● **What is required**
Required from the data below: the exact lines starting at the line containing "metadata: [87, 345]" and ending at the line containing "produce bootstrap confidence", with both ends kept and all pictures dropped.

BEGIN Extracted entries

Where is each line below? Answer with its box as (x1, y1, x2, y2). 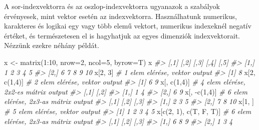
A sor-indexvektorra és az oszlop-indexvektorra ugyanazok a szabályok (4, 1, 220, 11)
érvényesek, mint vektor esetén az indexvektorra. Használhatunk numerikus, (4, 10, 237, 21)
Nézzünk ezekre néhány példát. (4, 40, 99, 50)
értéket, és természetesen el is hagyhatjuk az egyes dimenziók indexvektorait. (4, 30, 240, 40)
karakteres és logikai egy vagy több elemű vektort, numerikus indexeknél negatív (4, 20, 251, 31)
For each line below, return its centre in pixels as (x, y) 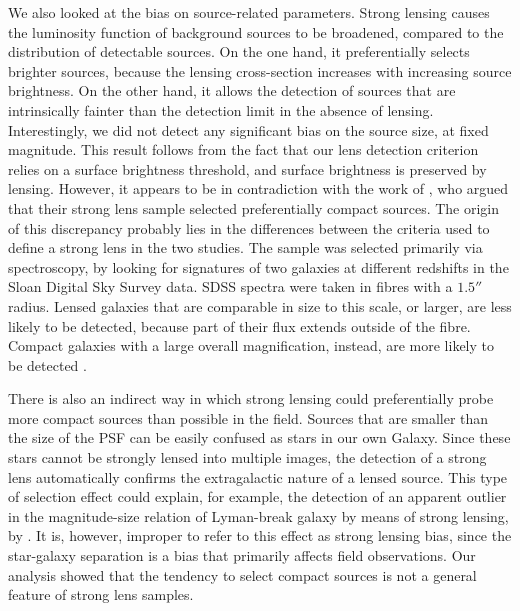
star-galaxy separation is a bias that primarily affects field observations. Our (242, 555)
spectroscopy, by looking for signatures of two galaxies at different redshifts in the (258, 266)
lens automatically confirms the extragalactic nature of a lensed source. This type (258, 476)
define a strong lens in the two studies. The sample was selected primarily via (245, 247)
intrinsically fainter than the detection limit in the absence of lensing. (221, 109)
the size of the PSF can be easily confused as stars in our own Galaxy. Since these (259, 437)
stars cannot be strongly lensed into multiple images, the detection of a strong (247, 457)
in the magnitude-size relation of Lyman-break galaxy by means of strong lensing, (258, 515)
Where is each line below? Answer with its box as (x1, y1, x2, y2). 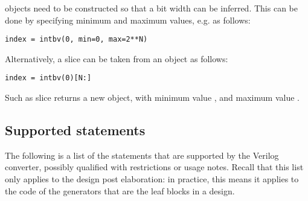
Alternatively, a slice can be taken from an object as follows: (5, 52, 228, 65)
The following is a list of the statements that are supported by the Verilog (5, 148, 279, 161)
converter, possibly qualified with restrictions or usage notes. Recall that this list (5, 161, 304, 173)
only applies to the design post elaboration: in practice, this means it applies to (5, 173, 299, 185)
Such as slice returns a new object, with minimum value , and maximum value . (5, 91, 300, 104)
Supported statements (5, 121, 146, 139)
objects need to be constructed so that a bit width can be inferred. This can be (5, 2, 298, 14)
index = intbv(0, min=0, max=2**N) (5, 35, 148, 44)
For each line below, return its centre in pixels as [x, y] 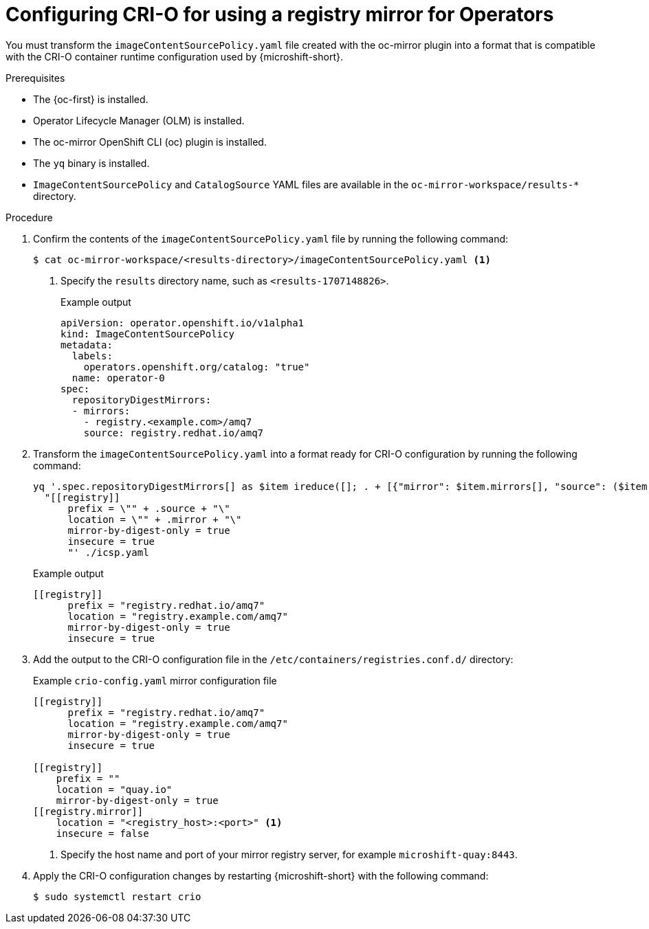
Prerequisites [35, 78]
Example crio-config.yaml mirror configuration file [155, 680]
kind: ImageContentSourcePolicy [147, 334]
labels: [92, 356]
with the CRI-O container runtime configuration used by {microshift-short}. [174, 56]
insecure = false [102, 833]
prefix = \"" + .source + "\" [149, 508]
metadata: [87, 345]
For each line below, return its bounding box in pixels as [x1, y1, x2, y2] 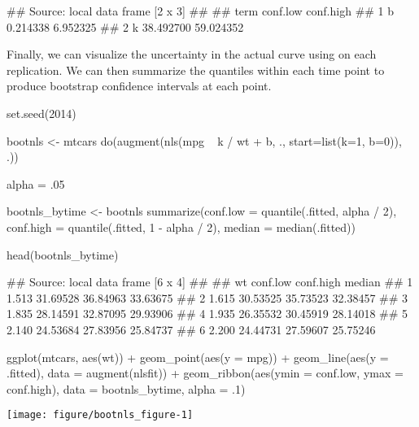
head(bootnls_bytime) [7, 246, 119, 263]
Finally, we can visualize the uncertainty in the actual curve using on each [7, 46, 377, 63]
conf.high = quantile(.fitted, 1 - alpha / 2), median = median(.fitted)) [7, 218, 356, 235]
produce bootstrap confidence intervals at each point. [7, 77, 272, 94]
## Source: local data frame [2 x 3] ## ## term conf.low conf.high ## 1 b [7, 2, 395, 19]
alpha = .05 [7, 175, 65, 192]
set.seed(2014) [7, 104, 76, 121]
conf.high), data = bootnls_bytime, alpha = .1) [7, 380, 246, 397]
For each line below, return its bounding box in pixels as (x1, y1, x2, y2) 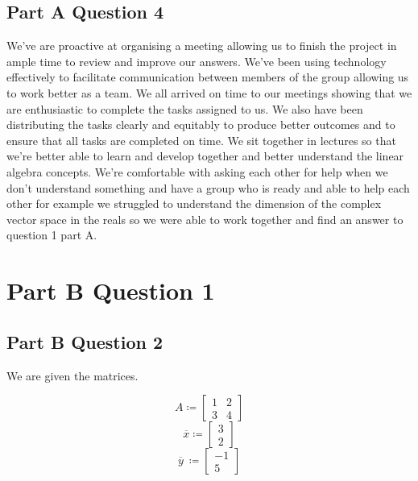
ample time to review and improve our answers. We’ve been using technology (6, 52, 387, 69)
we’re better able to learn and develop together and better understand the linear (6, 147, 404, 164)
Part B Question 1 (6, 274, 215, 307)
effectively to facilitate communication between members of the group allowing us (6, 68, 409, 85)
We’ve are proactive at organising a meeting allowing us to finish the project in (6, 37, 397, 54)
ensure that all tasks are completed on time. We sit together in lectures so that (6, 131, 396, 148)
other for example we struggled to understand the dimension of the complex (6, 195, 382, 212)
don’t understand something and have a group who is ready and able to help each (6, 179, 410, 196)
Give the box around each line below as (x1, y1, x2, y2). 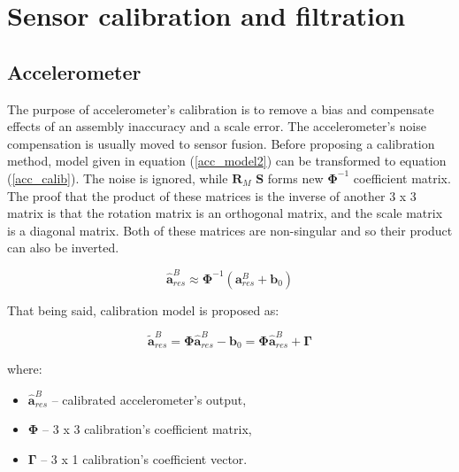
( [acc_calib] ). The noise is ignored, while (7, 168, 228, 187)
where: (7, 360, 42, 378)
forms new (267, 168, 324, 187)
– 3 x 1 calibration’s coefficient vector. (41, 449, 248, 468)
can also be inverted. (7, 238, 119, 257)
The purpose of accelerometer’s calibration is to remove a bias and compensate (7, 99, 434, 118)
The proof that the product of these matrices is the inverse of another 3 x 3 (7, 186, 417, 205)
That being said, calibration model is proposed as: (7, 300, 279, 319)
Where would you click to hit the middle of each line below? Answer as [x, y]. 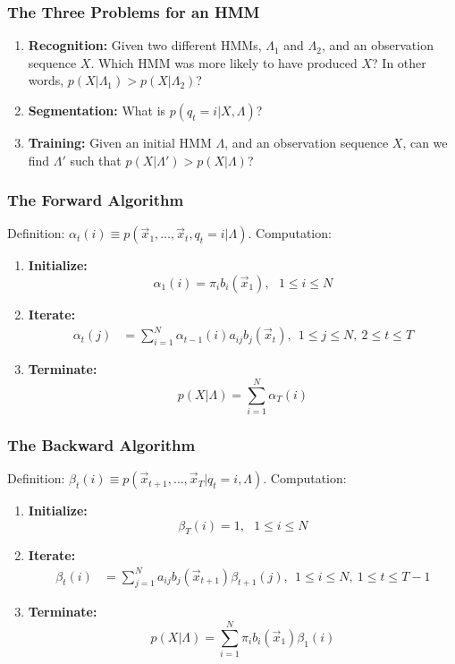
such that [96, 160]
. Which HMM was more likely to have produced [224, 62]
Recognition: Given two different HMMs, [145, 45]
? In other [399, 62]
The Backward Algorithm [101, 444]
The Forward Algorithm [96, 200]
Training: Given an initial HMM [120, 142]
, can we [425, 142]
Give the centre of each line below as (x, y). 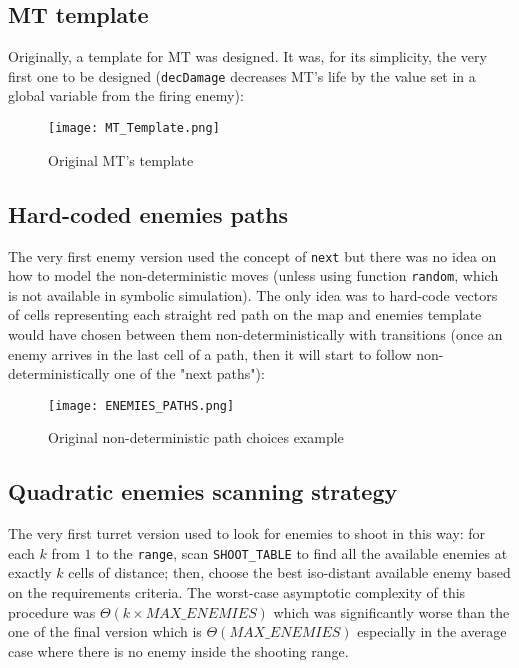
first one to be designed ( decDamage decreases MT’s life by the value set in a (242, 75)
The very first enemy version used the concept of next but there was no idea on (252, 255)
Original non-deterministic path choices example (196, 437)
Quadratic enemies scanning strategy (203, 491)
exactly (30, 572)
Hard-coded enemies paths (148, 213)
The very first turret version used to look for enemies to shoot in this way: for (247, 533)
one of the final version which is (105, 631)
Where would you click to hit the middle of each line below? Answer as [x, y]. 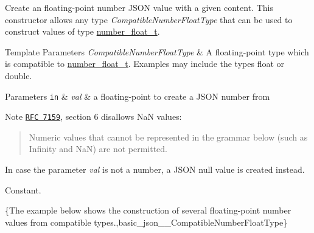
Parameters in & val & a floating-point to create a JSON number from [138, 96]
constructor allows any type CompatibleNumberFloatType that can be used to [149, 19]
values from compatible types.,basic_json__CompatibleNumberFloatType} [146, 222]
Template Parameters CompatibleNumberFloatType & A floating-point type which [157, 51]
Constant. [23, 190]
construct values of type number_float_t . [82, 31]
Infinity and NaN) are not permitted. [98, 149]
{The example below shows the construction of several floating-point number [148, 210]
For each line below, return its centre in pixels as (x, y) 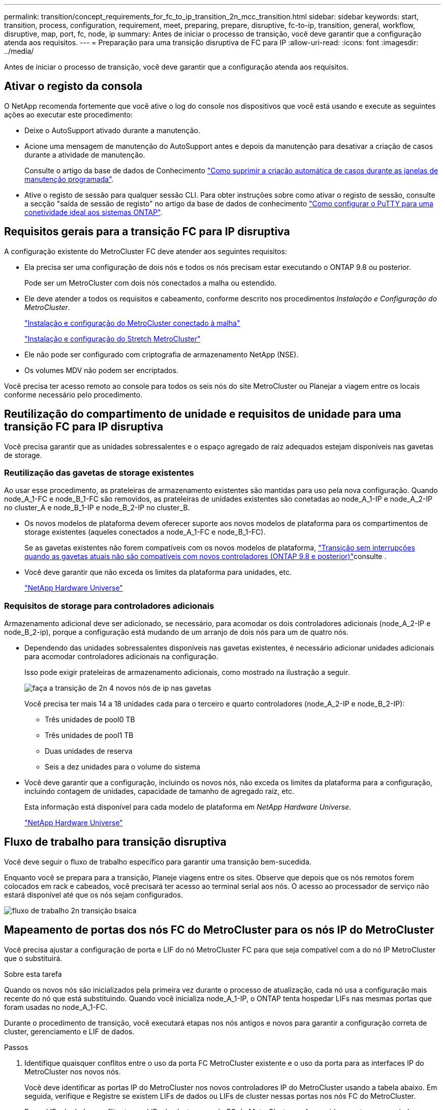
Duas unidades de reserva (89, 751)
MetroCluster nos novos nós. (73, 1071)
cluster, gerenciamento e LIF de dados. (69, 1031)
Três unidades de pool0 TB (90, 720)
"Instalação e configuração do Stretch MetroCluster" (113, 338)
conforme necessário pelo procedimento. (73, 394)
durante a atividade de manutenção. (85, 155)
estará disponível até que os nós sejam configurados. (93, 895)
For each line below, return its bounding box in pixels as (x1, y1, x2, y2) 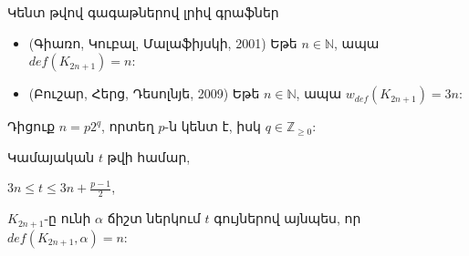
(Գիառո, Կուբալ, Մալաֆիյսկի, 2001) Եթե (28, 33, 297, 52)
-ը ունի (44, 209, 91, 228)
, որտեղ (101, 117, 154, 136)
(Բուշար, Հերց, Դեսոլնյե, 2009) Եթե (28, 84, 260, 103)
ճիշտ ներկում (107, 209, 201, 228)
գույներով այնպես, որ (214, 209, 361, 228)
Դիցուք (7, 117, 56, 136)
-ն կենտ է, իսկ (164, 117, 261, 136)
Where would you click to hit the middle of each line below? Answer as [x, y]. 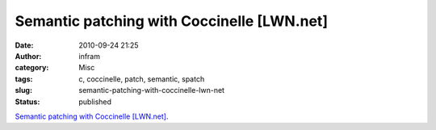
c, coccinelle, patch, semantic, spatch [142, 79]
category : [32, 68]
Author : [28, 56]
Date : [24, 45]
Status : [27, 102]
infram [90, 56]
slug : [23, 90]
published [95, 102]
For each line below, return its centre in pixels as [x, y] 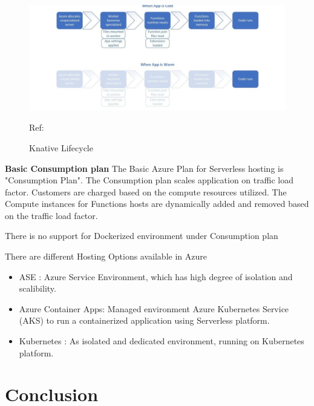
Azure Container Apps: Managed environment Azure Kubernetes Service [154, 308]
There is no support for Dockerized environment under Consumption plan [142, 236]
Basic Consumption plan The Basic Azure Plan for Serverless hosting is [144, 168]
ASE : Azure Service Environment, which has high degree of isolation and [156, 276]
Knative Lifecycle [61, 147]
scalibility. [38, 288]
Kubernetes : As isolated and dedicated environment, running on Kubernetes [162, 341]
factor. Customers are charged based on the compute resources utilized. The [146, 192]
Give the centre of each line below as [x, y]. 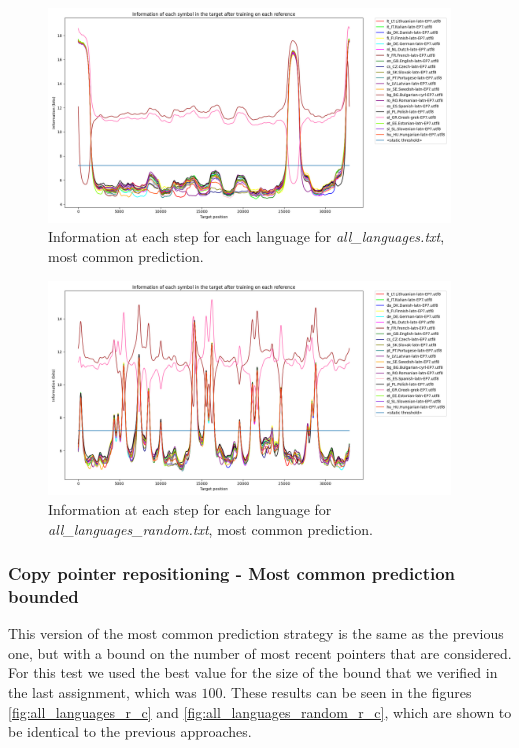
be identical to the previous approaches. [130, 731]
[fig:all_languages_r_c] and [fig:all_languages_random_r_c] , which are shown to [260, 711]
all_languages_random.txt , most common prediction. [210, 528]
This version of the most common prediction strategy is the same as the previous [256, 633]
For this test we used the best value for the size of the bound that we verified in [253, 672]
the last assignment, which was [102, 692]
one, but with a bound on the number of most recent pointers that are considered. [260, 652]
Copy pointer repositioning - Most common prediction [232, 573]

END Extracted entries

● **Exercise response**
metadata: [87, 345]
For each line below, return its bounding box in pixels as [x1, y1, x2, y2] 
head(bootnls_bytime) [7, 246, 119, 263]
Finally, we can visualize the uncertainty in the actual curve using on each [7, 46, 377, 63]
conf.high = quantile(.fitted, 1 - alpha / 2), median = median(.fitted)) [7, 218, 356, 235]
produce bootstrap confidence intervals at each point. [7, 77, 272, 94]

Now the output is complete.